▸ **EXERCISE DESCRIPTION**: Nothing but the lines below from the one containing "Indicate if location" through the one containing "one further function" should appear in the answer, exact and without pictures.

▸ **RECORDED DATA**:
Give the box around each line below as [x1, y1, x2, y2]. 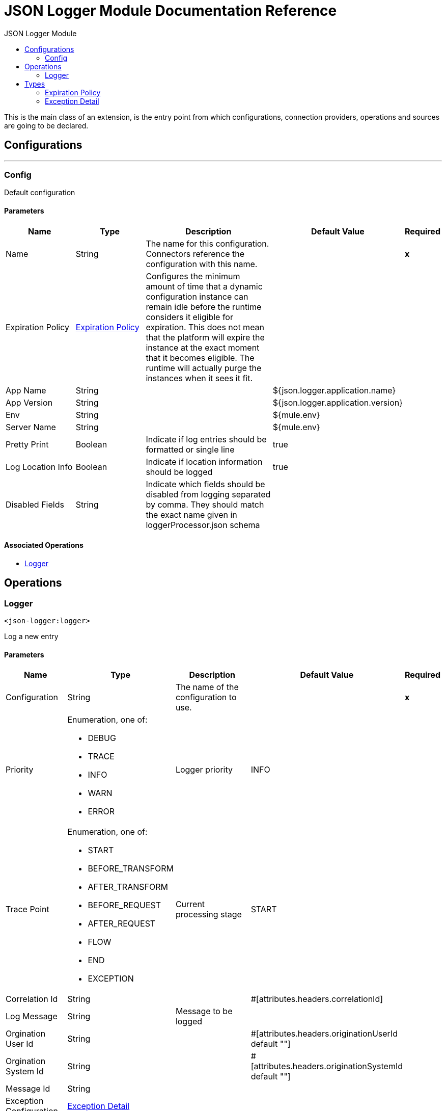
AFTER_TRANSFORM [88, 882, 168, 892]
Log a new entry [4, 632, 59, 641]
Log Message [6, 1011, 58, 1022]
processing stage [175, 909, 242, 920]
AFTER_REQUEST [88, 918, 156, 929]
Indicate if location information [146, 456, 263, 467]
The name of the [175, 682, 239, 693]
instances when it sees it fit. [146, 373, 253, 383]
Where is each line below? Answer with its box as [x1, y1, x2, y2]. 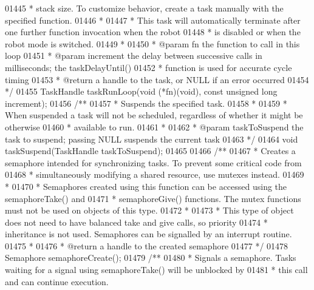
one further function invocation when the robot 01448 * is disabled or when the [5, 25, 301, 38]
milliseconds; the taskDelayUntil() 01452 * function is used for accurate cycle [5, 61, 292, 73]
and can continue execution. [5, 275, 109, 288]
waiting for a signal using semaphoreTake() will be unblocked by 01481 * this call [5, 263, 308, 276]
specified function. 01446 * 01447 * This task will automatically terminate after [5, 13, 301, 26]
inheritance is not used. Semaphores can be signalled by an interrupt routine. [5, 228, 292, 240]
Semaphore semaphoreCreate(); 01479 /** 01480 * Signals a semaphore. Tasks [5, 251, 296, 264]
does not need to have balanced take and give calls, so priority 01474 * [5, 215, 268, 228]
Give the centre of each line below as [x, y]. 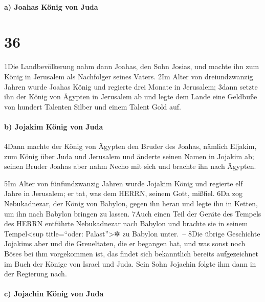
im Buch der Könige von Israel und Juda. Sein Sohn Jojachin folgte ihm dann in [130, 263]
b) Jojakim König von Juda [54, 126]
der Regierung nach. [36, 274]
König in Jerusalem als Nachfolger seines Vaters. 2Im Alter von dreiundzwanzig [129, 76]
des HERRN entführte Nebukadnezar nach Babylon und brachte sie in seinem [126, 223]
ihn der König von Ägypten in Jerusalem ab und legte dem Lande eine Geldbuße [131, 96]
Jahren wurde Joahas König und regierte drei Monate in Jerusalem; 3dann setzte [131, 86]
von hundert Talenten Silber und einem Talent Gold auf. [93, 106]
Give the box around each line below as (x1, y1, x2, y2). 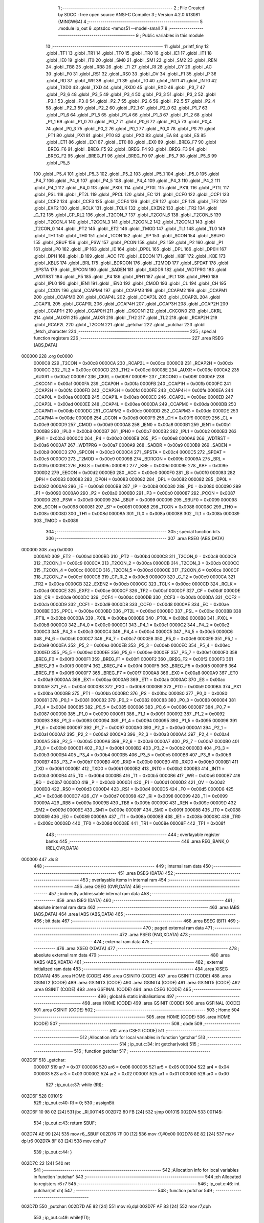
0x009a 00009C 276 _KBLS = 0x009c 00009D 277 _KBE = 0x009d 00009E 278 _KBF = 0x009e (33, 463, 228, 469)
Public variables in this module (142, 32, 204, 38)
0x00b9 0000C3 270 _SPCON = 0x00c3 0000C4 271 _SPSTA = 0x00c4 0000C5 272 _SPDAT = (33, 449, 226, 455)
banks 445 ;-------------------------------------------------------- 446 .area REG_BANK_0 (45, 838, 229, 844)
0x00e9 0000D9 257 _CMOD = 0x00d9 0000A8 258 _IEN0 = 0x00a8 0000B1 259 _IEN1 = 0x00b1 (33, 422, 231, 428)
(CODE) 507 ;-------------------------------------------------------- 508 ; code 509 (33, 1020, 202, 1027)
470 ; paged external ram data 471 (143, 925, 212, 930)
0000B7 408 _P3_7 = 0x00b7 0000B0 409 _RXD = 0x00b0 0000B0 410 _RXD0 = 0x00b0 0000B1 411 (33, 759, 238, 765)

▸ **YOUR SOLUTION**:
Indicate if location information [146, 456, 263, 467]
The name of the [175, 682, 239, 693]
instances when it sees it fit. [146, 373, 253, 383]
Where is each line below? Answer with its box as [x1, y1, x2, y2]. 
one further function invocation when the robot 01448 * is disabled or when the [5, 25, 301, 38]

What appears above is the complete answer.